CRDT - Replicated Data Types
Wikipedia has a generally good introductory article on CRDTs. Conflict-free replicated data types are subdivided into two main subtypes: op-based Commutative (CmRDT) and state-based Convergent (CvRDT). CvRDT was originally defined in terms of merging state snapshots. CmRDT was defined in terms of applying atomic ops to the state.
Although the two types are formally equivalent, there is a great difference from the engineering perspective. The op-based subtype needs a "causal broadcast" layer that provides exactly-once delivery guarantees for mutations (ops). The state-based subtype needs more of per-object metadata to merge any two versions of that object.
Despite the differences, there was a great deal of convergence between those two types.
CmRDT (op-based)
The top difficulty of the op-based approach is the exactly-once op delivery. We believe that difficulty to be greatly exaggerated. From the standpoint of some abstract lossy message-passing environment that may be hard indeed. Practically, many of those problems are reliably solved in existing systems. The Swarm solves exactly-once delivery by combining:
- unique op identifiers,
- a log-structured storage engine and
- a TCP-like reliable transport.
Technically, the key advantage of CmRDT is the efficient propagation of mutations. One op only carries its change, and not the rest of the object's state. In line with the classic state machine replication model, CmRDT may compress its op log into a state snapshot.

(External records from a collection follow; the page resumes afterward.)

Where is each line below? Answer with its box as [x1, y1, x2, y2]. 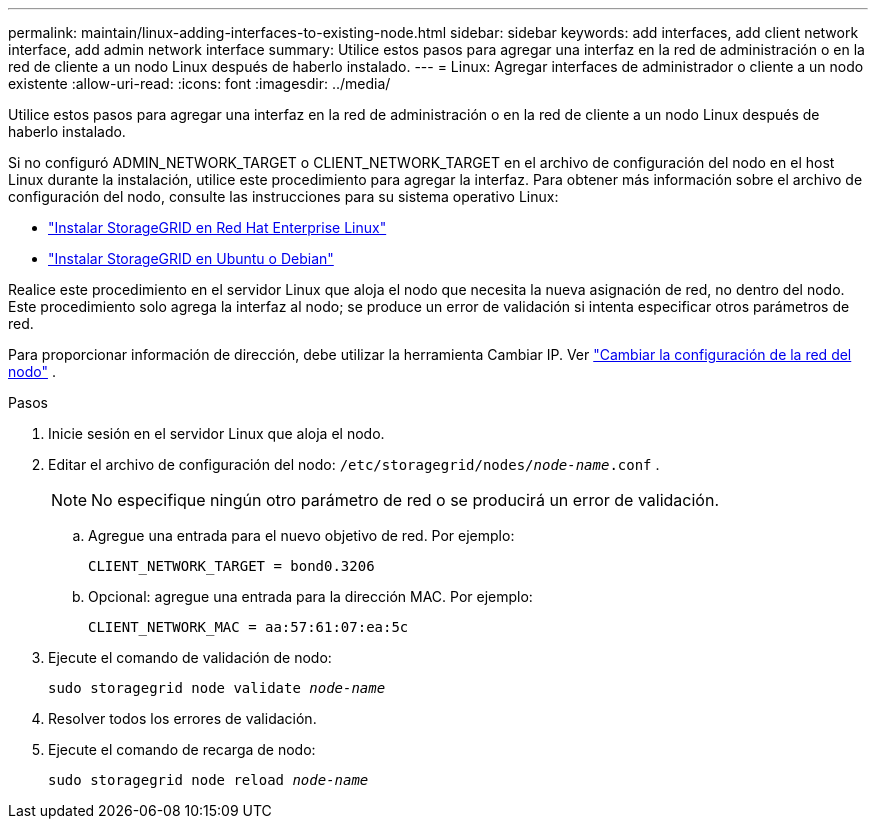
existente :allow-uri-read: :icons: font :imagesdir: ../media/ [8, 75, 391, 92]
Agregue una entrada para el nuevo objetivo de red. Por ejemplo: [88, 527, 515, 544]
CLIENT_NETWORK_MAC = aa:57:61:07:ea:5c [88, 619, 409, 635]
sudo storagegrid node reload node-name [48, 772, 369, 788]
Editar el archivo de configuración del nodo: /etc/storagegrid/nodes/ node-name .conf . [48, 456, 660, 473]
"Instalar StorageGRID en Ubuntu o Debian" [48, 250, 334, 267]
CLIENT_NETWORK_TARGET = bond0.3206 [88, 558, 375, 574]
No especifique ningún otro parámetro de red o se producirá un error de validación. [91, 490, 719, 510]
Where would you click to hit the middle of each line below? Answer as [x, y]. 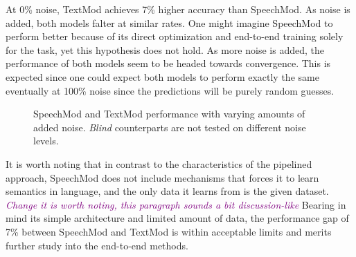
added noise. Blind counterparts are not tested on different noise [170, 127]
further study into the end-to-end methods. [97, 245]
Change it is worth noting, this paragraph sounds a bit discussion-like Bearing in [176, 204]
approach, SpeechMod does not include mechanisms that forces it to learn [162, 177]
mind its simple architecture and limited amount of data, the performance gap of [177, 218]
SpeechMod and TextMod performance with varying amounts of [169, 114]
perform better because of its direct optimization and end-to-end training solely [175, 36]
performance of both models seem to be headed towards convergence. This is [168, 63]
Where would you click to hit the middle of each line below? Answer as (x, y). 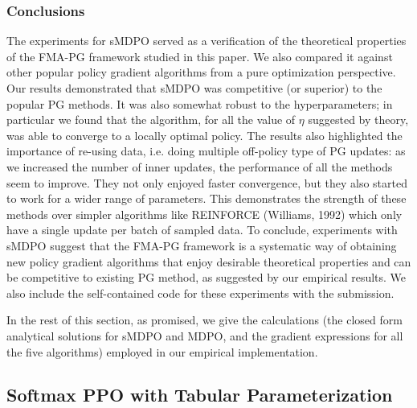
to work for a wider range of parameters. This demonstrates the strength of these (206, 198)
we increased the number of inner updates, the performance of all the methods (200, 166)
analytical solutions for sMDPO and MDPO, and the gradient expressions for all (205, 335)
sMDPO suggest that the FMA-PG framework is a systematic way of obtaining (202, 245)
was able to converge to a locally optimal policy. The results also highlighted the (204, 135)
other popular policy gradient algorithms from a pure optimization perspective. (201, 72)
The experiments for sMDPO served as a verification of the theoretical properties (206, 41)
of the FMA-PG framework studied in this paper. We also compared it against (200, 56)
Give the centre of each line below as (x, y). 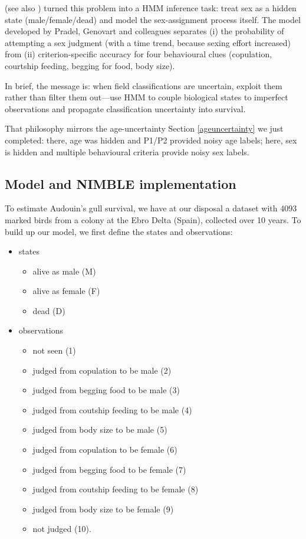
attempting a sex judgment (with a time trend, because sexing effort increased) (148, 42)
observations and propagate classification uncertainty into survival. (125, 108)
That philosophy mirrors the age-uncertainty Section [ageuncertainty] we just (144, 128)
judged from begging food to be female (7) (109, 469)
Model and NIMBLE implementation (121, 183)
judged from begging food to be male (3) (106, 390)
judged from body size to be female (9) (103, 509)
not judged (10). (62, 529)
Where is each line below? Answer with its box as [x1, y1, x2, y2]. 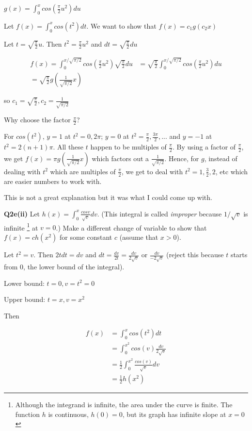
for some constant [59, 232, 112, 242]
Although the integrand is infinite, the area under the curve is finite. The [15, 399, 233, 410]
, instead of [204, 153, 237, 163]
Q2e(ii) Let [4, 208, 40, 218]
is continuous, [48, 409, 89, 419]
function [15, 409, 40, 419]
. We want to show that [86, 20, 157, 31]
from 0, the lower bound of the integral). [4, 262, 125, 271]
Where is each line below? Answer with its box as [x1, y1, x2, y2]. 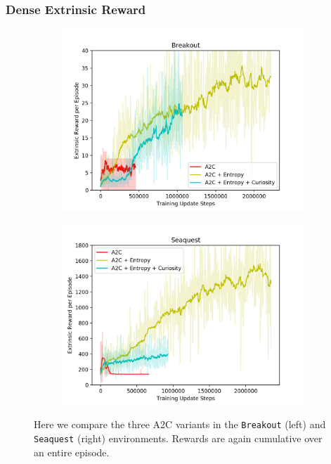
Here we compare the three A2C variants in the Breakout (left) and [34, 417, 326, 432]
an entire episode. [34, 444, 110, 459]
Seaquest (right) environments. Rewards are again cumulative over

The biggest win is architectural: orthogonality of concerns. Ops are immutable. The broadcast layer can store and forward ops based on generic type-independent rules. As the broadcast solves delivery issues, data type implementation is greatly simplified too.
CvRDT (state-based)
CvRDTs are rather forgiving to the delivery order. Actually, the mutation delivery order does not matter at all. The cost of such a resilience is more of per-object metadata. Objects can only be delivered as a full state snapshot, including all of the metadata. That is especially painful for client-side use. Just imagine that your Google Doc re-downloads itself on every your keystroke (Google Docs is op-based, but not CRDT).
Delta-enabled CvRDT resolve that inefficiency. Deltas take the middle ground between state and ops. They only carry the changed state. The cost of efficiency is the new requirement: at-least-once delivery. That puts "delta-enabled state-based" much closer to "snapshot-enabled op-based" in terms of abilities and requirements.
Some less-severe issues remain:
- delta handling is type-specific,
- deltas are mutable, and
- objects still carry metadata for state-to-state merge.
The main deficiency of CvRDT is also architectural. There is no clear separation of concerns between the transport/broadcast layer and the CRDT/math layer. They entangle.